Things I Want to Relearn
The curve of your own smile. Sometimes you touch your fingers to the corners of your mouth just to feel the way they turn up when the sun kisses your lips. You don't always believe that your body remembers how to express joy.
Then there's the bliss--more a memory now--of abandoning yourself to the woods. The city, a thing forgotten like an unremarkable story or adequate meal. Where is that spontaneous wildling unafraid to go deeper? The forest (be it in a book, heart, or landscape) is made up only of trees and dreams and roots and shadows, after all. And they all want you there, going so far as to lay down a bed of fallen leaves to pad your steps and covering their rocks with moss so that you may rest your head in comfort. It has been so long since you listened to their secrets. So long since you told them yours.
And how did that game go, where you picked your way across the stream, searching for the next foothold on rocks smoothed over by the water's caress? You weren't always thinking of snakes and eels hiding under them. You weren't always worried about slipping. There was only the cool, clean feel of the water lapping at your feet and rushing between your toes. Feel it now and let the wet ripples carry away your worries.
And you can't forget your hair, nor the times you wore it loose and wild (though some would call it a thorny thicket or a nest of copper wires--but those are voices best forgotten as you relish the way your curly auburn locks cascade down your naked back and fall around your open shoulders). You must remember how to weave flowers into your long tresses and let the only chains you wear be made of daisies.

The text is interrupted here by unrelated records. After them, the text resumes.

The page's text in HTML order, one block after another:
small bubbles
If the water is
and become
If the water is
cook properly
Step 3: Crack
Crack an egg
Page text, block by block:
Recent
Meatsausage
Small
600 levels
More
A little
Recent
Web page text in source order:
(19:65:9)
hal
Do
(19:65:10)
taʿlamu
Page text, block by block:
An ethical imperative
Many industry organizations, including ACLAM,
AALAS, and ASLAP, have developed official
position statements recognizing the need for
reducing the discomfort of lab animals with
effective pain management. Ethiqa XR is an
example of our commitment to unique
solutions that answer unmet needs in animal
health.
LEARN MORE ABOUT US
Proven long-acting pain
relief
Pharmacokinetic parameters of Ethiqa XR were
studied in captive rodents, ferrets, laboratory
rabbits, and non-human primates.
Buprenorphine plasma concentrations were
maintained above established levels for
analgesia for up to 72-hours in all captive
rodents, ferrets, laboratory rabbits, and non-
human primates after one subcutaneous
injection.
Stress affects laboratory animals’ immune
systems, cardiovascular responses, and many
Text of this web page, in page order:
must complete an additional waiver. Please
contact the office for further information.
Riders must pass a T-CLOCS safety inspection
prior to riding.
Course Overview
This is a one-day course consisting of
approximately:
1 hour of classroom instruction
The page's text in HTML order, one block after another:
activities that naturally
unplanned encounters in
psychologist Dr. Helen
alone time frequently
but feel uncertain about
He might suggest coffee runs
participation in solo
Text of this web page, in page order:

Next, find those delicious beats that pull you toward the dance floor. Court your inner hedonist and let her play and laugh and move her body in the way that it was meant to be moved: in time to the heady heartbeat of congas and claves and vocal chords wrapped tight around a melody. This is you remembering that your natural state is joy--and that there's nothing wrong in sinking into a song's lusty embrace.
Perhaps by reclaiming these pieces of yourself--like stray strands of string and dandelion heads--you can begin to weave a new story unfettered by the dead-end plots that made you forget yourself in the first place. You never belonged at the bottom of a well or stuck under the heel of another's boot.

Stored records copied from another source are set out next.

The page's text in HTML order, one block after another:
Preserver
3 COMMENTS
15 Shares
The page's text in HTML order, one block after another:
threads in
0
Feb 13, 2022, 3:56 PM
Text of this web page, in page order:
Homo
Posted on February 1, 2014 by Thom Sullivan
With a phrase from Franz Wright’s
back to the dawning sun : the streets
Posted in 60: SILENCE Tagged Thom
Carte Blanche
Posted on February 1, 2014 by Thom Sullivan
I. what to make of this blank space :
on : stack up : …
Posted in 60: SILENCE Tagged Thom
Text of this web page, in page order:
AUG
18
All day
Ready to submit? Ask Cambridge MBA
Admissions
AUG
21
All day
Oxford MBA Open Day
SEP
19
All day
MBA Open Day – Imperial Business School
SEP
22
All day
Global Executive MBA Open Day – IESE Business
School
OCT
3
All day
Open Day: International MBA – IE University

Weave together more forgotten things into this wild tapestry: scraps of bright ribbon and grapevines, bits of memory and the feathered corners of well-loved books. Stitch it all together with those small pops of energy that tell you everything you need to know before logic tries to smother the sparks. Then, when you have incorporated your last fingernail and sage leaf, finish it off with the whispers of the universe--here in a dream, there in the roadrunner crossing your path--that ask you to remember, relearn, truly understand that you are a daughter of the moon.
That your life is in long fingers curling around tree bark, feet resting on fat branches, as you peer past the foliage into the endless horizon.